Speech Separation for Hearing-Impaired Children in the Classroom
This work addresses speech accessibility for hearing-impaired children in real-world classroom settings, though it is incremental as it adapts an existing method to a specific domain.
The study tackled the problem of speech separation for hearing-impaired children in noisy classrooms, where existing models trained on adult speech underperform due to children's voices and complex acoustics. Results showed that classroom-specific training and finetuning with half the data improved separation quality, with diffuse babble noise enhancing robustness and spatial awareness.

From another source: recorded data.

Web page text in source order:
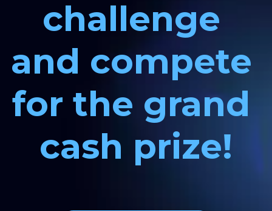
challenge
and compete
for the grand
cash prize!
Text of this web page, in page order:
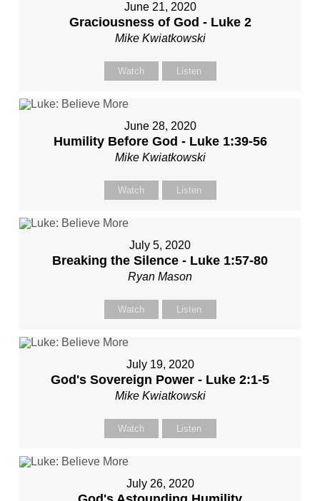
June 21, 2020
Graciousness of God - Luke 2
Mike Kwiatkowski
Watch Listen
June 28, 2020
Humility Before God - Luke 1:39-56
Mike Kwiatkowski
Watch Listen
July 5, 2020
Breaking the Silence - Luke 1:57-80
Ryan Mason
Watch Listen
July 19, 2020
God's Sovereign Power - Luke 2:1-5
Mike Kwiatkowski
Watch Listen
July 26, 2020
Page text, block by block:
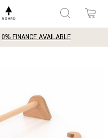
0% FINANCE AVAILABLE
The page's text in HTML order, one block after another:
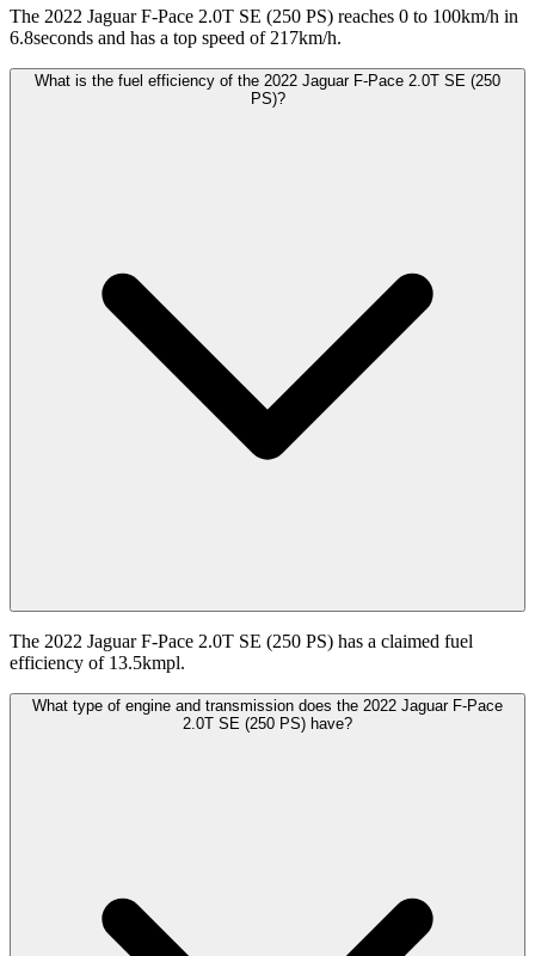
The 2022 Jaguar F-Pace 2.0T SE (250 PS) reaches 0 to 100km/h in
6.8seconds and has a top speed of 217km/h.
What is the fuel efficiency of the 2022 Jaguar F-Pace 2.0T SE (250
PS)?
The 2022 Jaguar F-Pace 2.0T SE (250 PS) has a claimed fuel
efficiency of 13.5kmpl.
What type of engine and transmission does the 2022 Jaguar F-Pace
2.0T SE (250 PS) have?
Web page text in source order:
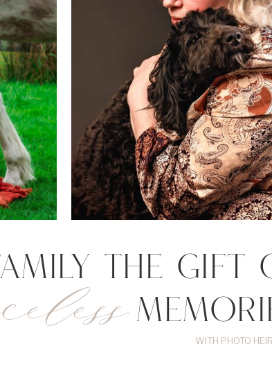
WITH PHOTO
the gift
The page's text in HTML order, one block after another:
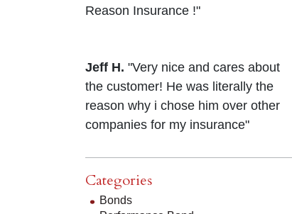
Reason Insurance !"
Jeff H. "Very nice and cares about
the customer! He was literally the
reason why i chose him over other
companies for my insurance"
Categories
Bonds
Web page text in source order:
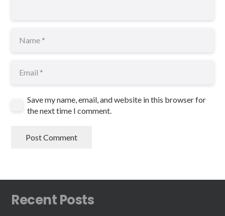
Save my name, email, and website in this browser for
the next time I comment.
Post Comment
Recent Posts
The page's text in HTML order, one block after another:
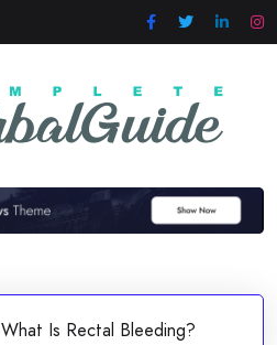
What Is Rectal Bleeding?
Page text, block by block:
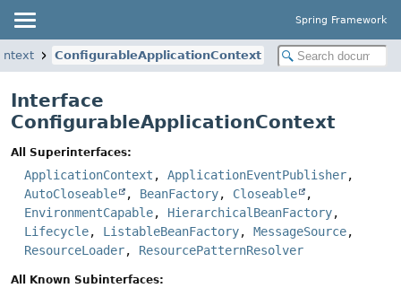
Spring Framework
ConfigurableApplicationContext
Interface
ConfigurableApplicationContext
All Superinterfaces:
ApplicationContext , ApplicationEventPublisher,
AutoCloseable
, BeanFactory, Closeable
,
EnvironmentCapable, HierarchicalBeanFactory,
Lifecycle, ListableBeanFactory, MessageSource,
ResourceLoader, ResourcePatternResolver
All Known Subinterfaces:
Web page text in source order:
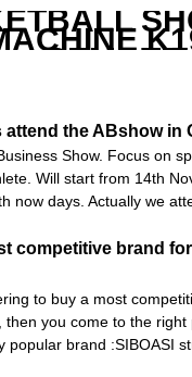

Classroom environments are particularly challenging for children with hearing impairments, where background noise, multiple talkers, and reverberation degrade speech perception. These difficulties are greater for children than adults, yet most deep learning speech separation models for assistive devices are developed using adult voices in simplified, low-reverberation conditions. This overlooks both the higher spectral similarity of children's voices, which weakens separation cues, and the acoustic complexity of real classrooms. We address this gap using MIMO-TasNet, a compact, low-latency, multi-channel architecture suited for real-time deployment in bilateral hearing aids or cochlear implants. We simulated naturalistic classroom scenes with moving child-child and child-adult talker pairs under varying noise and distance conditions. Training strategies tested how well the model adapts to children's speech through spatial cues. Models trained on adult speech, classroom data, and finetuned variants were compared to assess data-efficient adaptation. Results show that adult-trained models perform well in clean scenes, but classroom-specific training greatly improves separation quality. Finetuning with only half the classroom data achieved comparable gains, confirming efficient transfer learning. Training with diffuse babble noise further enhanced robustness, and the model preserved spatial awareness while generalizing to unseen distances. These findings demonstrate that spatially aware architectures combined with targeted adaptation can improve speech accessibility for children in noisy classrooms, supporting future on-device assistive technologies.